As I’ve heard during the visit, the New Zealand dairy industry knows just how much their customers – most of them international – are willing to pay for their exported dairy products. Providing them a product at a comfortable price, they say, has driven innovation.

Viewing these technologies, I see some of the areas where the U.S. dairy industry often makes simple tasks more complex than they need to be. Here’s one example of how the Kiwis and their nation’s nearly monopolistic co-op, Fonterra , have made milk pick-up more automatic and simple.

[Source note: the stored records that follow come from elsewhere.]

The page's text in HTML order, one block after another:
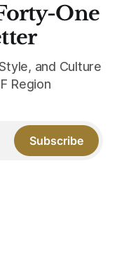
One
and Culture
Region
Subscribe
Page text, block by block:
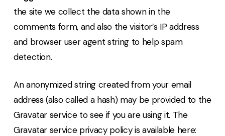
the site we collect the data shown in the
comments form, and also the visitor’s IP address
and browser user agent string to help spam
detection.
An anonymized string created from your email
address (also called a hash) may be provided to the
Gravatar service to see if you are using it. The
Gravatar service privacy policy is available here:
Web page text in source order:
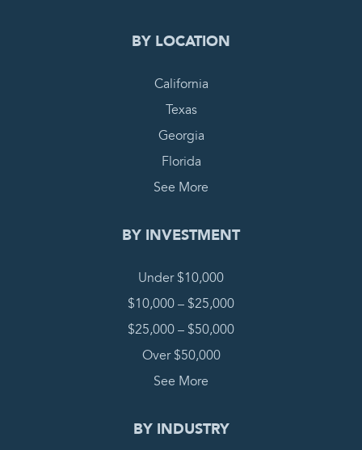
BY LOCATION
California
Texas
Georgia
Florida
See More
BY INVESTMENT
Under $10,000
$10,000 – $25,000
$25,000 – $50,000
Over $50,000
See More
BY INDUSTRY
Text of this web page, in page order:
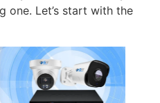
one. Let’s start with the

Each night Fonterra plans the next day’s milk routes for the entire country. Routes are not scheduled more than 12 hours in advance and hardly ever is one 12-hour milk route the same as the next. Fonterra schedulers use milk weights captured from the previous three days (more on how this is possible in a second) to estimate how much milk will be available for pick up at farms on the next shift. Schedulers then coordinate the current pick up of 500,000 gallons of milk per shift, as many as 18.5 million gallons of milk during peak flush in October.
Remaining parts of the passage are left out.